Here, we investigated the nature of MDA5 agonists that are generated during viral infection. We show that the presence of immunodetectable dsRNA in cells infected with picornaviruses, alphaviruses, ReoV, and, notably, vaccinia virus (VV), correlates with generation of MDA5 agonists and that a dsRNA-specific antibody can immunoprecipitate RNA/MDA5 complexes containing stimulatory RNA from infected cells. However, we find that infected cells contain not only dsRNA but also RNA of high molecular weight (HMW) bearing both dsRNA and ssRNA regions and show that only the HMW fraction contains stimulatory activity. Our data suggest that MDA5 may be activated by branches of RNA rather than simply by long stretches of dsRNA.

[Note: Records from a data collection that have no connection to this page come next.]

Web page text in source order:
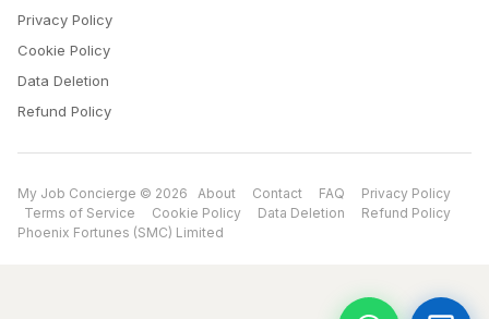
Privacy Policy
Cookie Policy
Data Deletion
Refund Policy
My Job Concierge © 2026 About Contact FAQ
Privacy Policy
Terms of Service
Cookie Policy Data Deletion
Refund Policy
Phoenix Fortunes (SMC) Limited
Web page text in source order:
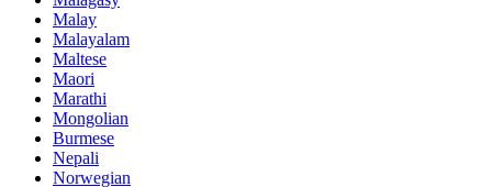
Malay
Malayalam
Maltese
Maori
Marathi
Mongolian
Burmese
Nepali
Norwegian
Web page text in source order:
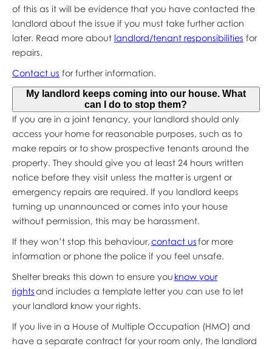
of this as it will be evidence that you have contacted the
landlord about the issue if you must take further action
later. Read more about landlord/tenant responsibilities for
repairs.
Contact us for further information.
My landlord keeps coming into our house. What
can I do to stop them?
If you are in a joint tenancy, your landlord should only
access your home for reasonable purposes, such as to
make repairs or to show prospective tenants around the
property. They should give you at least 24 hours written
notice before they visit unless the matter is urgent or
emergency repairs are required. If you landlord keeps
turning up unannounced or comes into your house
without permission, this may be harassment.
If they won’t stop this behaviour,contact usfor more
information or phone the police if you feel unsafe.
Shelter breaks this down to ensure you know your
rightsand includes a template letter you can use to let
your landlord know your rights.
If you live in a House of Multiple Occupation (HMO) and
have a separate contract for your room only, the landlord
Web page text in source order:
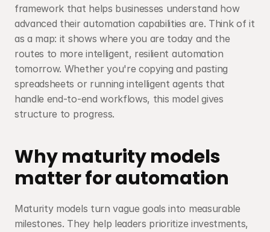
framework that helps businesses understand how
advanced their automation capabilities are. Think of it
as a map: it shows where you are today and the
routes to more intelligent, resilient automation
tomorrow. Whether you're copying and pasting
spreadsheets or running intelligent agents that
handle end-to-end workflows, this model gives
structure to progress.
Why maturity models
matter for automation
Maturity models turn vague goals into measurable
milestones. They help leaders prioritize investments,
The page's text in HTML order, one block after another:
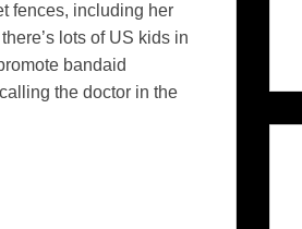
fences, including her
lots of US kids in
bandaid
the doctor in the
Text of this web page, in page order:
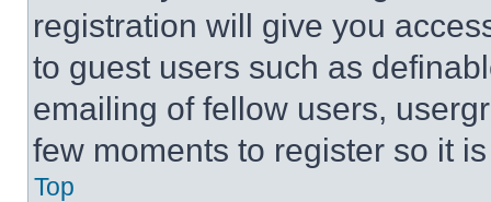
registration will give you
to guest users such as
emailing of fellow users,
few moments to register so it
Top
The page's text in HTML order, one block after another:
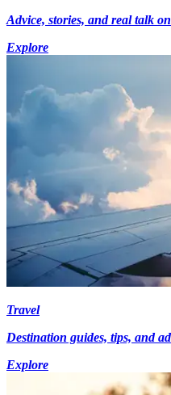
Advice, stories, and real talk
Explore
Travel
Destination guides, tips, and
Explore
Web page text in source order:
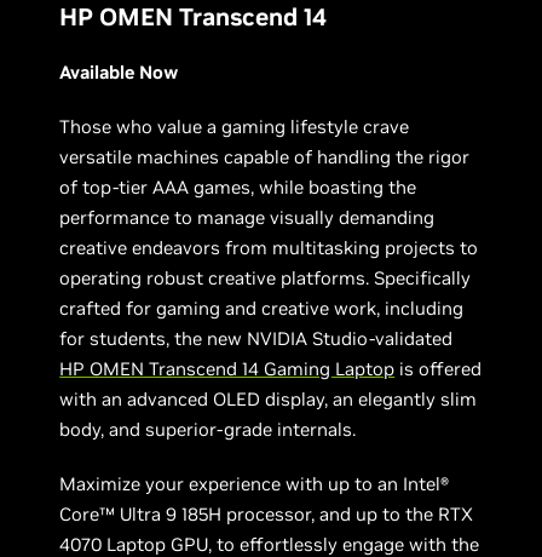
HP OMEN Transcend 14
Available Now
Those who value a gaming lifestyle crave
versatile machines capable of handling the rigor
of top-tier AAA games, while boasting the
performance to manage visually demanding
creative endeavors from multitasking projects to
operating robust creative platforms. Specifically
crafted for gaming and creative work, including
for students, the new NVIDIA Studio-validated
HP OMEN Transcend 14 Gaming Laptop is offered
with an advanced OLED display, an elegantly slim
body, and superior-grade internals.
Maximize your experience with up to an Intel®
Core™ Ultra 9 185H processor, and up to the RTX
4070 Laptop GPU, to effortlessly engage with the
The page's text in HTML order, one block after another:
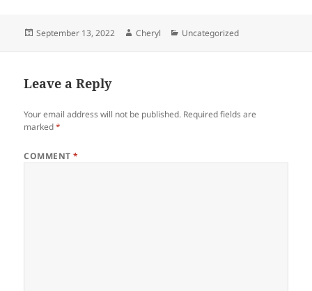
Posted
September 13, 2022 Author
Cheryl Categories
Uncategorized
Leave a Reply
Your email address will not be published. Required fields are
marked*
COMMENT*
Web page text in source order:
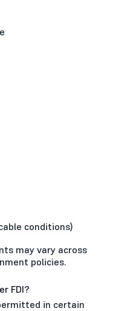
conditions)
may vary across
policies.
FDI?
in certain
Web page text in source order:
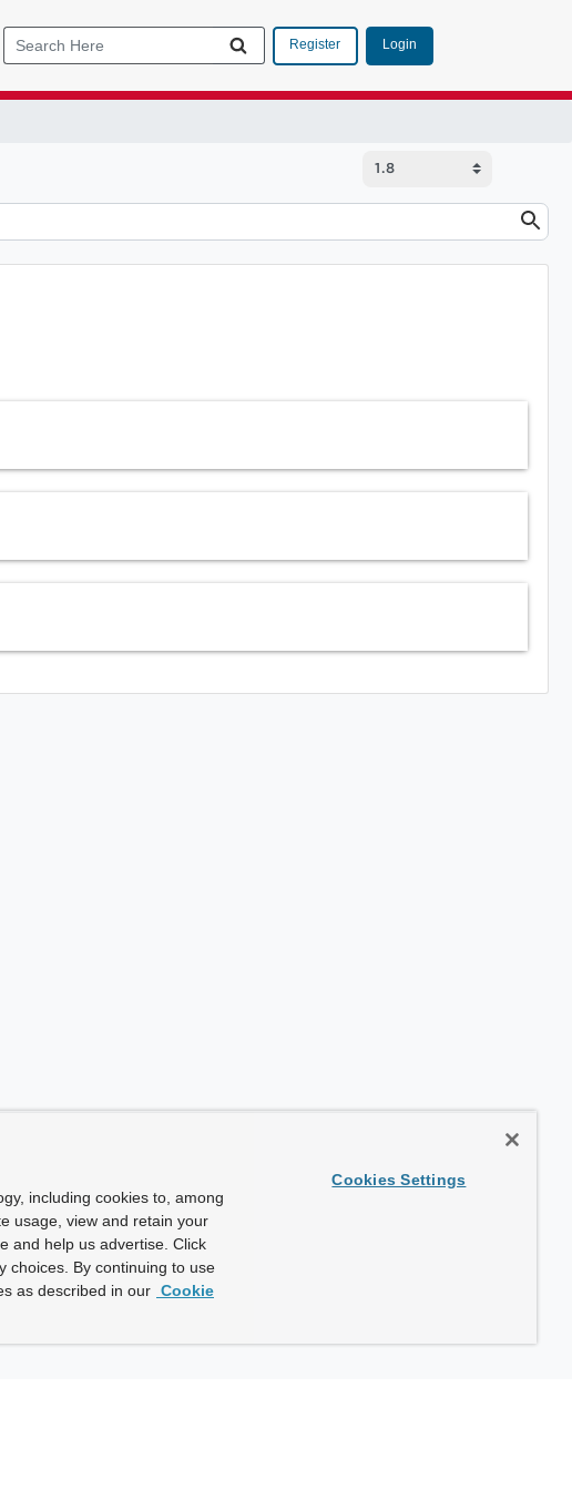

IFN-A/D, a human/mouse hybrid IFN, was a gift from Ian Kerr (Cancer Research UK). Anti-dsRNA antibody clone K1 (26) was from English and Scientific Consulting Bt. The goat anti-mouse antibody and isotype control antibody immunoglobulin G1 (IgG1) was purchased from ZyMed. Goat polyclonal anti-influenza A virus (H1N1) was from Europa Bioproducts Ltd. Anti-hemagglutinin (HA) antibody (clone HA7) conjugated to horseradish peroxidase and anti-FLAG (clone M2) was from Sigma. Calf intestinal phosphatase (CIP) was from New England Biolabs. Acridine orange, ribavirin (final concentration, 400 μM), and cycloheximide (CHX; final concentration, 10 μg/ml) were purchased from Sigma. RNase A, RNase T1, and RNase V1 were purchased from Ambion. The pGEM-T vector system was bought from Promega. pHA-MDA5 was described previously (22). The FLAG-MDA5 plasmid was generated by PCR amplification using following primers: 5′-GACAATGGACTACAAAGACCATGACGGTGATTATAAAGATCATGACATCGATTACAAGGATGACGATGACAAGTCGAATGGGTATTCCACAGACGAGAATTT-3′ and 5′-GACACTAATCCTCATCACTAAATAAACAGCATTCTGAAT-3′, followed by cloning into pCDNA3.1/V5-His-TOPO (Invitrogen). T3-tagged random hexamers had the following sequence: 5′-ATTAACCCTCACTAAAGGGANNNNN-3′. pBABE-puro-LargeT was from a kind gift of Gordon Peters (Cancer Research UK).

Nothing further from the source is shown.